Here my critical faculty came into play, I doubted about 'herbosa nubes,' but so completely was I the Eton boy once more that I put the doubt aside by saying, 'Oh, I think it will do, and if my tutor does not like it, he may alter it, and be hanged to him' (an improper speech of Philip asleep, for which Philip awake begs pardon of the excellent Provost of King's); but the little shift of thought, involved in this, woke me instantly with the two lines in question on my lips. The preceding ones had drifted irrecoverably (without, I fancy, leaving the world much poorer) into the abyss of space; if no such hitch had occurred, my belief is that I should have roused myself, at my usual hour, without any memory of the transaction at all.

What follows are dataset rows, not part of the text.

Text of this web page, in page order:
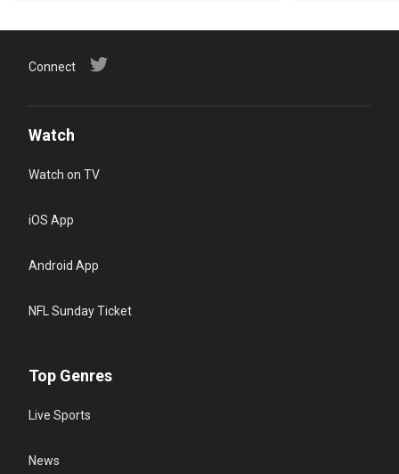
Connect
Watch
Watch on TV
iOS App
Android App
NFL Sunday Ticket
Top Genres
Live Sports
News
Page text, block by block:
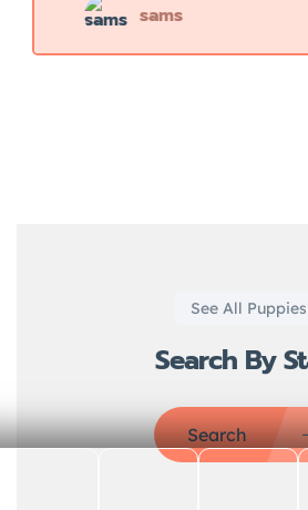
sams
See All Puppies
Search By
Search
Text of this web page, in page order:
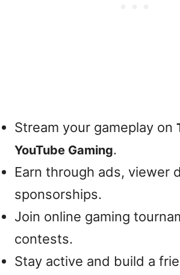
Stream your gameplay on
YouTube Gaming.
Earn through ads, viewer
sponsorships.
Join online gaming
contests.
Stay active and build a
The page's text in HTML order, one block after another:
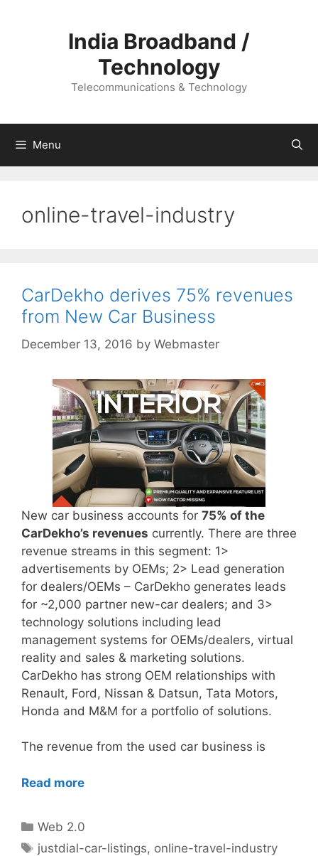
India Broadband /
Technology
Telecommunications & Technology
Menu
online-travel-industry
CarDekho derives 75% revenues
from New Car Business
December 13, 2016 by Webmaster
New car business accounts for 75% of the
CarDekho’s revenues currently. There are three
revenue streams in this segment: 1>
advertisements by OEMs; 2> Lead generation
for dealers/OEMs – CarDekho generates leads
for ~2,000 partner new-car dealers; and 3>
technology solutions including lead
management systems for OEMs/dealers, virtual
reality and sales & marketing solutions.
CarDekho has strong OEM relationships with
Renault, Ford, Nissan & Datsun, Tata Motors,
Honda and M&M for a portfolio of solutions.
The revenue from the used car business is
Read more
Categories
Web 2.0
Tags
justdial-car-listings, online-travel-industry
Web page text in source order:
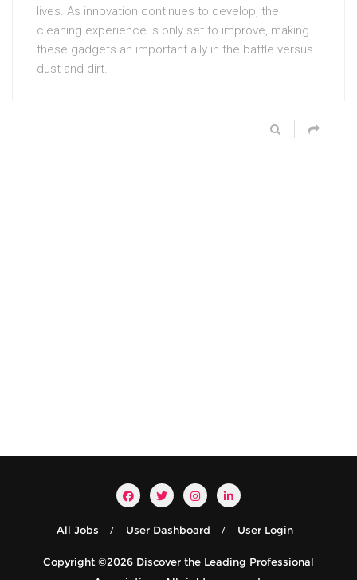
lives. As innovation continues to develop, the
cleaning experience is only set to improve, making
these gadgets an important ally in the battle versus
dust and dirt.
All Jobs User Dashboard User Login
Copyright ©2026 Discover the Leading Professional
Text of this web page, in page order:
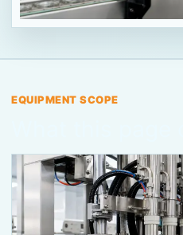
EQUIPMENT SCOPE
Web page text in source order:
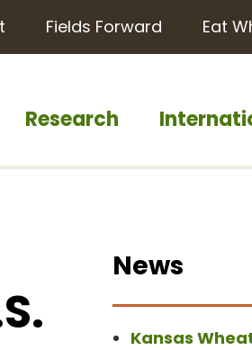
Research
Fields Forward Eat
News
Kansas
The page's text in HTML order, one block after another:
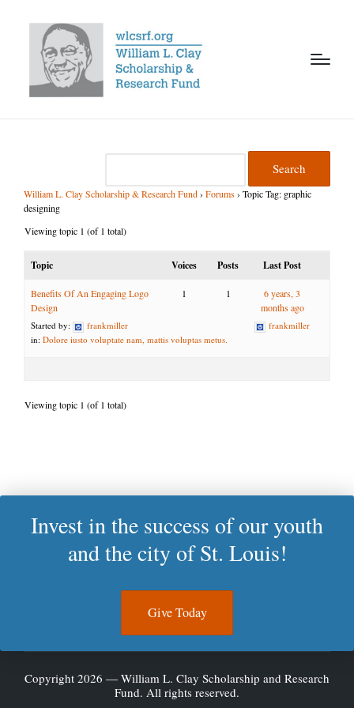
William L. Clay Scholarship & Research Fund› Forums› Topic Tag: graphic
designing
Viewing topic 1 (of 1 total)
Topic Voices Posts Last Post
Benefits Of An Engaging Logo
Design
Started by:
frankmiller
in: Dolore iusto voluptate nam, mattis voluptas metus.
1 1
6 years, 3
months ago
frankmiller
Viewing topic 1 (of 1 total)
Invest in the success of our youth
and the city of St. Louis!
Give Today
Copyright 2026 — William L. Clay Scholarship and Research
Fund. All rights reserved.
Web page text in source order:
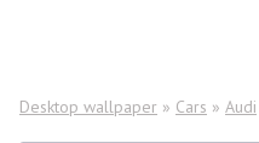
Desktop wallpaper » Cars » Audi
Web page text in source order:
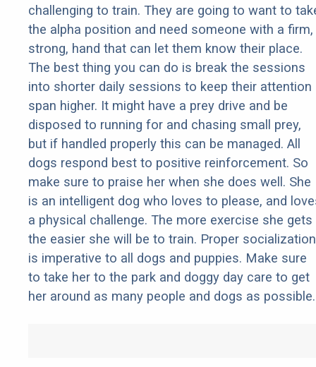
challenging to train. They are going to want to
the alpha position and need someone with a firm,
strong, hand that can let them know their place.
The best thing you can do is break the sessions
into shorter daily sessions to keep their attention
span higher. It might have a prey drive and be
disposed to running for and chasing small prey,
but if handled properly this can be managed. All
dogs respond best to positive reinforcement. So
make sure to praise her when she does well. She
is an intelligent dog who loves to please, and
a physical challenge. The more exercise she gets
the easier she will be to train. Proper socialization
is imperative to all dogs and puppies. Make sure
to take her to the park and doggy day care to get
her around as many people and dogs as possible.
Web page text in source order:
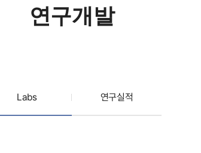
연구개발
Labs 연구실적
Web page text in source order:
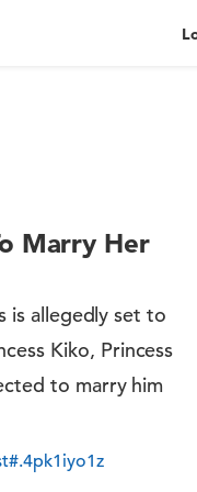
Marry Her
is allegedly set to
Kiko, Princess
to marry him
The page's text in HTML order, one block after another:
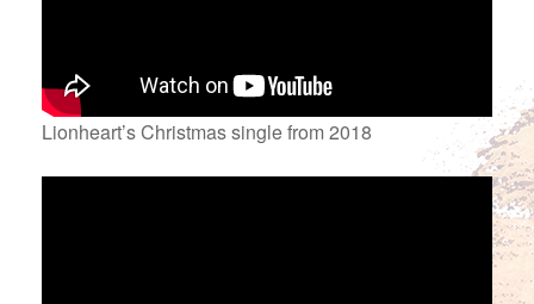
Lionheart’s Christmas single from 2018

'As imagination bodies forth

The forms of things unknown, the poet's pen

Turns them to shapes, and gives to airy nothing

A local habitation and a name.'

From this point of view, the first constituent element of the imagination seems to be a particular form of memory, which presents its facts in groups, with all their attendant circumstances and details retraced to the life. It stretches out, as it were, into a spiritual gallery, holding and exhibiting a long series of pictures gathered from the past; one man recollects that such a thing has happened, another exactly how it happened, and this last kind of recollection is, no doubt, one of the main foundations on which the imagination has to rest. If we join to this a power of unlimited combination-out of all the contents of such a gallery, a power, as Shakespeare calls it, of bodying forth from the endless variety of things known, the forms of things unknown, and of turning them, by the help of language, into shapes-we have before us, I think, the imaginative faculty in the rough. I do not, however, say that he who possesses, or is possessed by such a faculty, is therefore a poet. I understand that mathematicians require a high degree of it to deal, for instance, with the dimensions and configurations of space, and probably with other parts of their science.